Heidi Otway: In the middle-
Robin Hassler Thompson: Yeah. Yeah, that's that.
Heidi Otway: That's awesome.
Robin Hassler Thompson: Yeah.
Heidi Otway: Well, tell me about what was your journey like from high school into college? You have this storied career in the legal profession. Tell me, how did that become? What started your interest in law and led you to where you are today?
Robin Hassler Thompson: Well, I would say that my mother is the greatest influence in my life, which a lot of people say, and it's true I'm sure as well. But just reflecting on it, I have to say that. I remember being age four and listening to the Democratic National Convention on TV. I was at her knee as she was ironing and I remember that. Politics has been a thing for me.
When I was in high school, I actually got a little bored. I went to St. Thomas Equinus High School, which was a great high school, don't get me wrong, but I wanted to do more. As a senior, I started working on Jimmy Carter's campaign in 1976.
Heidi Otway: Wow.
Robin Hassler Thompson: I loved it. That was when Carter was running, there were nine people in the field. In fact, kind oh when we're recording now was the Florida primary, March 9th in 1976. I just remember it like it was yesterday. I remember getting so involved in that campaign, and I ended up being a volunteer coordinator for Carter for Broward County. After that, I just had the bug. I started to get more interested and involved in politics. Of course, we know how that campaign ended, he gets elected.
Heidi Otway: Yes.
Robin Hassler Thompson: I went to the inauguration. Still remember the dress, by the way.
Heidi Otway: Wait a minute. This was all in high school?
Robin Hassler Thompson: High school. High school, I was a senior in high school.
Heidi Otway: You are an overachiever.
Robin Hassler Thompson: Oh, totally. But it was so much fun. That's when I went to DC and saw Washington for the first time and said, "I want to go to school here." I applied to a bunch of schools, and then American University accepted me, and I got a scholarship, various ways, work study, to be able to go to school there.

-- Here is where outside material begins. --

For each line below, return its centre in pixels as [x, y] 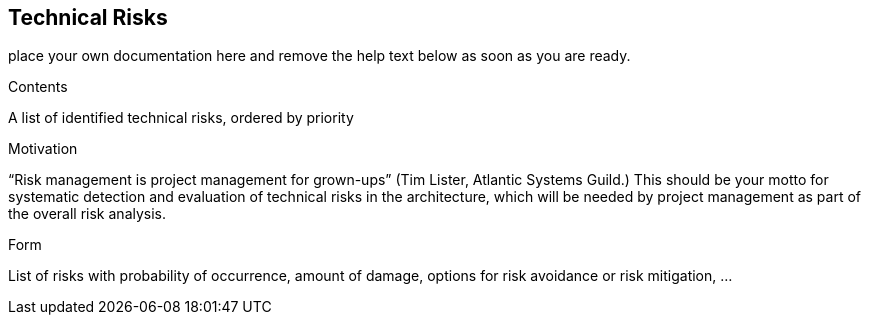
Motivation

I spent four years in DC as a student.
Heidi Otway: Wow.
Robin Hassler Thompson: Which if anybody is listening and has a second thought or are thinking where to go, I just loved everything about Washington. To be a student there, it was so much free stuff, great transportation. You learn so much. It's just a cultural mecca. I adored it. That was great. That's that evolution.
Heidi Otway: Well, what did you study?
Robin Hassler Thompson: I studied, well I started poly sci. Of course, political science. Of course.

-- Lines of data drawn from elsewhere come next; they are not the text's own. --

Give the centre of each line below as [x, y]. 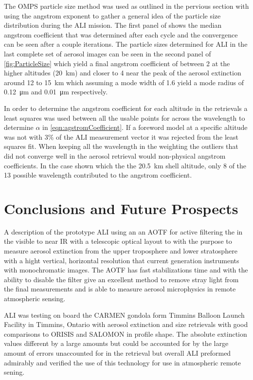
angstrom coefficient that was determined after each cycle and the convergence [121, 34]
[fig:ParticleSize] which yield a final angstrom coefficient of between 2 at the [117, 63]
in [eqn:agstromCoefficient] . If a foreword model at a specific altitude [145, 127]
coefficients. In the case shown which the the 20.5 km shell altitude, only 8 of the [125, 165]
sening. [14, 372]
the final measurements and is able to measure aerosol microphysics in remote [120, 289]
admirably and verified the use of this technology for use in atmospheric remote [123, 362]
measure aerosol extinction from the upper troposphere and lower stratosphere [121, 251]

Heidi Otway: Right, right.
Robin Hassler Thompson:
Then I thought, "I want to do something else," so I studied English literature as well. I learned French. Really, it was a smorgasbord to me. The opportunities were just so, so good. AU is a great school, the campus is very accessible.
Heidi Otway: Yeah.
Robin Hassler Thompson: I had a really positive experience there.

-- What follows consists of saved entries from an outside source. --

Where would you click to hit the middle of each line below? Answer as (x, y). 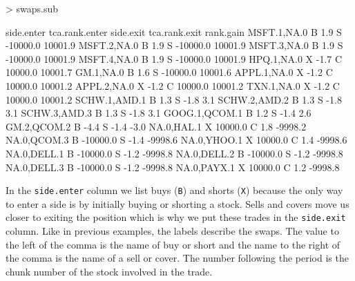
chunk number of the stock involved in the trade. (109, 271)
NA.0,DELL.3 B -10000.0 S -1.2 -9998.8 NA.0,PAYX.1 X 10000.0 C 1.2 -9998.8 (173, 167)
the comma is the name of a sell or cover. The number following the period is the (177, 258)
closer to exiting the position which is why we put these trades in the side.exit (176, 217)
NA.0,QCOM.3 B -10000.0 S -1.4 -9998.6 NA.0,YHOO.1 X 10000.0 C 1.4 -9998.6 (176, 140)
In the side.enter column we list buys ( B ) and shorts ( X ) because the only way (174, 190)
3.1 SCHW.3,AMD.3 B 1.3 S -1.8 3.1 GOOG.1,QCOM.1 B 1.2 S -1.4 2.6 (159, 113)
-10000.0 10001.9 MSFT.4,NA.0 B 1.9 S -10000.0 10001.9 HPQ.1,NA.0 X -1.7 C (174, 58)

Heidi Otway: Okay. Then what happened when you graduated?
Robin Hassler Thompson: Well, I didn't know what ... I always see life as not wanting to close any doors behind me. What would I do in graduate school to keep the most doors open?
Heidi Otway:
Right.
Robin Hassler Thompson: The law was that answer for me. I had a mentor when I was in school, and I remember talking to her because I was also thinking about doing something in the State Department, or just in international relations. There's a school called the Fletcher School of Law and Diplomacy at Tufts University, and I was thinking that would be a great place to go. Then my friend who was a lawyer, my friend mentor, she said, "Robin." She said, "There are people with their Master's in law and diplomacy in this area, selling books at the DuPont Circle Book Store. Go to law school. Go to law school, young woman."
Heidi Otway: Yeah.
Robin Hassler Thompson: I took her advice to heart and I applied to a lot of law schools. Then I got in here, at FSU. It was great because I could still be in a capital city.
Heidi Otway: Exactly.
Robin Hassler Thompson: During the time in law school, I did take advantage, I interned at the legislature for a couple of sessions, more than a year. Which broke some rules, but they needed somebody and they called me back. I was a clerk at the Supreme Court for a semester as well, so I was able to get a sense of that sector of our government. Then, I got a Master's at the same time. I got my Master's in ... I ended up getting-
Heidi Otway: Wait a minute. You got a JD-
Robin Hassler Thompson: And an MA.
Heidi Otway: And an MA, at the same time?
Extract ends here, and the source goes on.